→ Exercise prompt
Could you copy exactly the lines from the start of the records through the one containing "equations pour montrer", both included, and leave out the pictures?

Extracted records:
:::

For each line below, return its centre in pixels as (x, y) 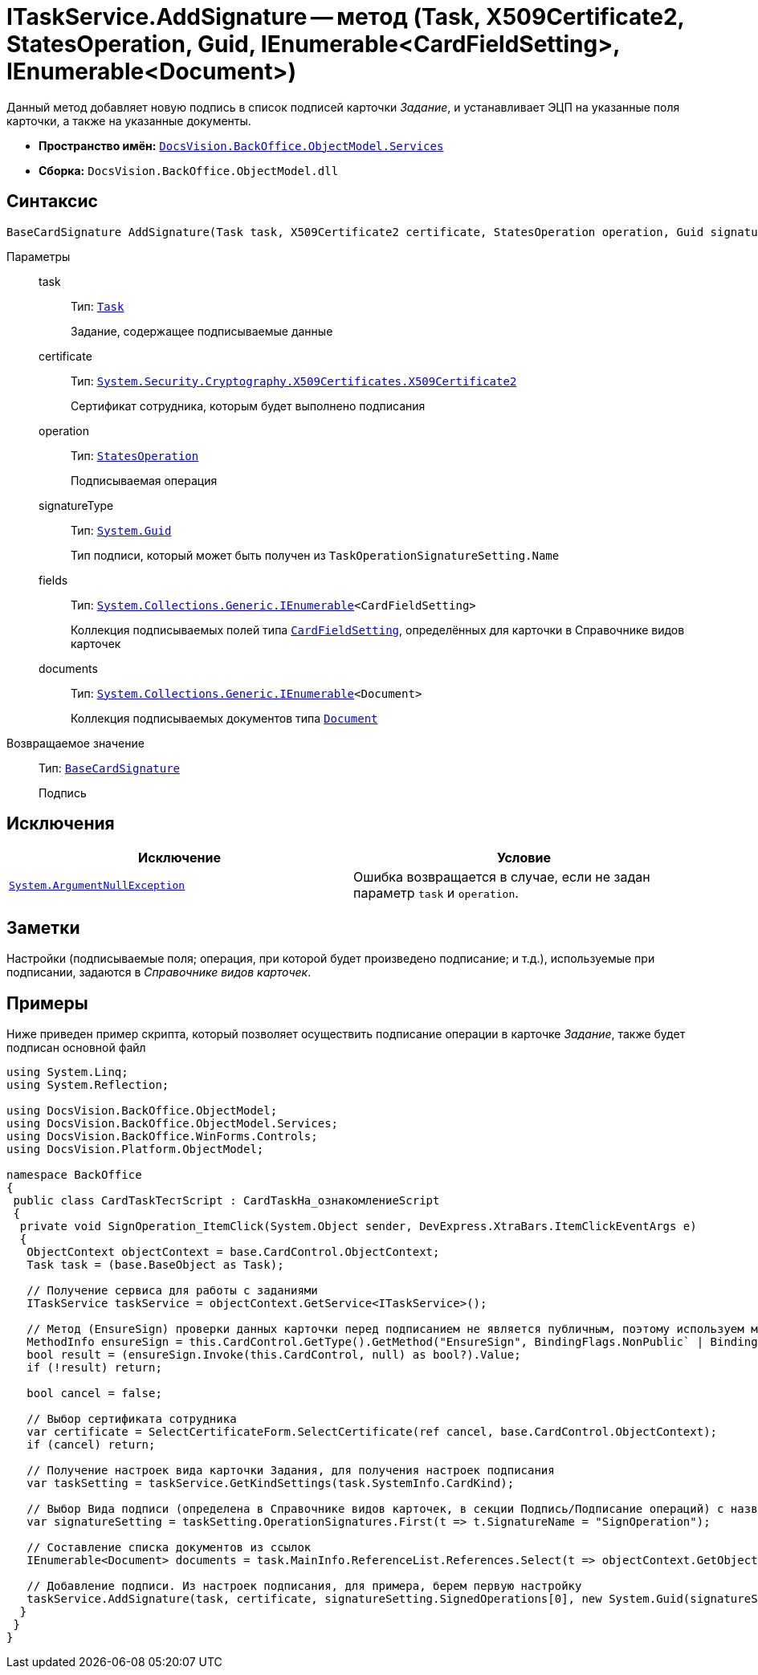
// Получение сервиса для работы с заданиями (172, 1291)
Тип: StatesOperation (135, 455)
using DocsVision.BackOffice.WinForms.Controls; (162, 1137)
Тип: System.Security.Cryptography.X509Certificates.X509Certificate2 (294, 381)
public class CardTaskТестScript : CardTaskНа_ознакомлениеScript (226, 1201)
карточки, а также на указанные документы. (129, 120)
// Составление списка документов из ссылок (169, 1548)
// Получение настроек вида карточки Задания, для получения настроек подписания (291, 1471)
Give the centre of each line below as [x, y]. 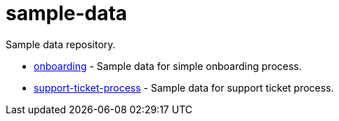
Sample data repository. [61, 44]
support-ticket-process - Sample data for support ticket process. [184, 87]
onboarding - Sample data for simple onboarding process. [168, 66]
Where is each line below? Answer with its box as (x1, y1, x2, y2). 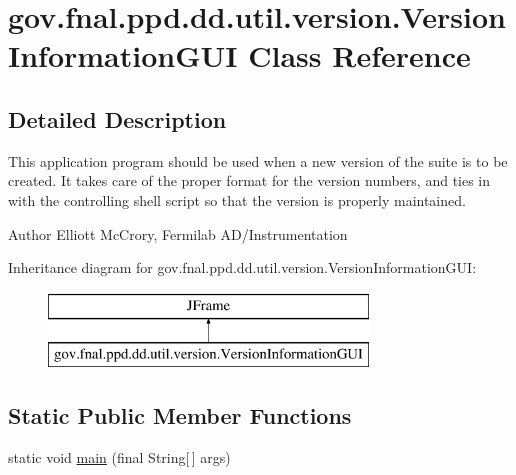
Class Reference (248, 35, 471, 76)
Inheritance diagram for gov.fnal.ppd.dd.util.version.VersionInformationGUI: (8, 257, 477, 278)
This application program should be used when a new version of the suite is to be (8, 150, 508, 171)
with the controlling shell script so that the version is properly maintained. (8, 189, 466, 210)
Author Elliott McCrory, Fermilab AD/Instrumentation (8, 223, 348, 244)
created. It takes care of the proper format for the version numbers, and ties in (8, 170, 491, 191)
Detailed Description (8, 103, 227, 134)
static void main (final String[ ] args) (8, 447, 231, 468)
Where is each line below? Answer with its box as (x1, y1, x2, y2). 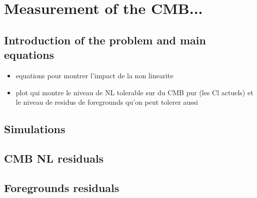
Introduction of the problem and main (4, 32, 206, 47)
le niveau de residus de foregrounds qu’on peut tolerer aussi (15, 97, 198, 107)
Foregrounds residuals (4, 180, 119, 195)
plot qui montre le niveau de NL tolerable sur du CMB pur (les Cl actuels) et (15, 87, 253, 97)
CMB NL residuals (4, 150, 104, 166)
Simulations (4, 121, 65, 137)
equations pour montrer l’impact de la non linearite (15, 70, 173, 80)
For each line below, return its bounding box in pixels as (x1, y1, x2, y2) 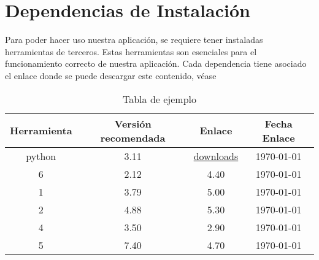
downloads (193, 148, 239, 163)
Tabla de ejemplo (122, 91, 196, 106)
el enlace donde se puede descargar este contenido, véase (5, 69, 217, 82)
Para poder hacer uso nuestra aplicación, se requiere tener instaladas (5, 33, 263, 46)
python (26, 148, 56, 163)
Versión (114, 116, 152, 131)
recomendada (100, 130, 166, 145)
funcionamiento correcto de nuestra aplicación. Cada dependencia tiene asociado (5, 57, 307, 70)
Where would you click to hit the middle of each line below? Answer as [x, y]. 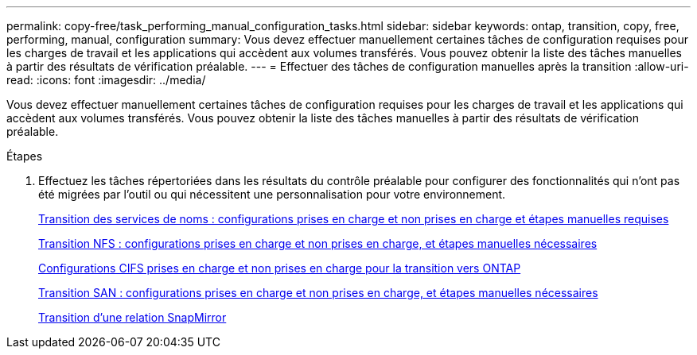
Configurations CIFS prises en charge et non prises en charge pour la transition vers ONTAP [280, 268]
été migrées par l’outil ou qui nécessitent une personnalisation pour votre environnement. [272, 194]
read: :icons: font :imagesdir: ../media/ [106, 80]
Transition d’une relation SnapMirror [132, 317]
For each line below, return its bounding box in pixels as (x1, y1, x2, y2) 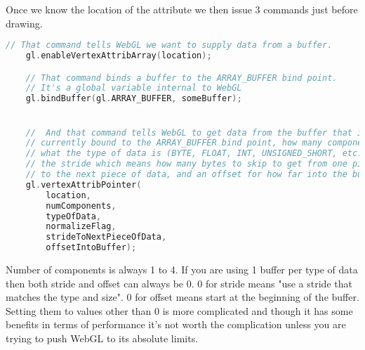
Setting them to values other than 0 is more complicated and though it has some (6, 303, 353, 318)
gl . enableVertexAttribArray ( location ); (25, 51, 212, 61)
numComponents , (46, 200, 117, 211)
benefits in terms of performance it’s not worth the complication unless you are (6, 317, 346, 332)
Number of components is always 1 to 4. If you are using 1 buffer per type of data (6, 262, 358, 277)
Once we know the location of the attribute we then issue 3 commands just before (6, 2, 358, 16)
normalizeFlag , (46, 221, 117, 232)
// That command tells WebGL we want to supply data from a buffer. (6, 40, 333, 51)
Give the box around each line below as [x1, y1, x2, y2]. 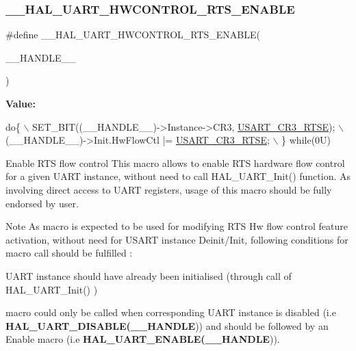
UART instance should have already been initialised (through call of [5, 268, 292, 283]
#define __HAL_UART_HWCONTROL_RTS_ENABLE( [5, 27, 260, 42]
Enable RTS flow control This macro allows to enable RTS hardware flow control [5, 155, 345, 170]
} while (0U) [281, 133, 331, 147]
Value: [5, 96, 36, 110]
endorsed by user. [5, 196, 79, 210]
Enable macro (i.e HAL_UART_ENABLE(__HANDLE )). [5, 332, 280, 346]
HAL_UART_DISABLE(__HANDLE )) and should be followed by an [5, 318, 329, 333]
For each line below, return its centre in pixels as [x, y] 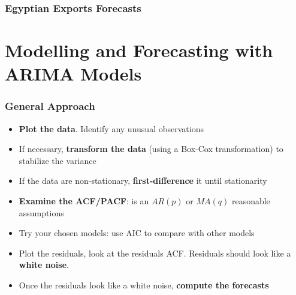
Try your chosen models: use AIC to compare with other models [137, 233]
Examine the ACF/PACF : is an [84, 201]
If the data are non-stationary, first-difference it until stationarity [143, 181]
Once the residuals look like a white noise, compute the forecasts [144, 284]
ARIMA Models [73, 74]
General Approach [50, 106]
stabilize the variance [58, 160]
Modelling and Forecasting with [139, 50]

:::

→ Result for this task
For each line below, return its centre in pixels as (x, y) 
// Получение сервиса для работы с заданиями (172, 1291)
Тип: StatesOperation (135, 455)
using DocsVision.BackOffice.WinForms.Controls; (162, 1137)
Тип: System.Security.Cryptography.X509Certificates.X509Certificate2 (294, 381)
public class CardTaskТестScript : CardTaskНа_ознакомлениеScript (226, 1201)
карточки, а также на указанные документы. (129, 120)
// Составление списка документов из ссылок (169, 1548)
// Получение настроек вида карточки Задания, для получения настроек подписания (291, 1471)
Give the centre of each line below as [x, y]. 
Sample data repository. [61, 44]
support-ticket-process - Sample data for support ticket process. [184, 87]
onboarding - Sample data for simple onboarding process. [168, 66]
Where is each line below? Answer with its box as (x1, y1, x2, y2). 
Class Reference (248, 35, 471, 76)
Inheritance diagram for gov.fnal.ppd.dd.util.version.VersionInformationGUI: (8, 257, 477, 278)
This application program should be used when a new version of the suite is to be (8, 150, 508, 171)
with the controlling shell script so that the version is properly maintained. (8, 189, 466, 210)
Author Elliott McCrory, Fermilab AD/Instrumentation (8, 223, 348, 244)
created. It takes care of the proper format for the version numbers, and ties in (8, 170, 491, 191)
Detailed Description (8, 103, 227, 134)
static void main (final String[ ] args) (8, 447, 231, 468)
Where is each line below? Answer with its box as (x1, y1, x2, y2). 
Introduction of the problem and main (4, 32, 206, 47)
le niveau de residus de foregrounds qu’on peut tolerer aussi (15, 97, 198, 107)
Foregrounds residuals (4, 180, 119, 195)
plot qui montre le niveau de NL tolerable sur du CMB pur (les Cl actuels) et (15, 87, 253, 97)
CMB NL residuals (4, 150, 104, 166)
Simulations (4, 121, 65, 137)
equations pour montrer l’impact de la non linearite (15, 70, 173, 80)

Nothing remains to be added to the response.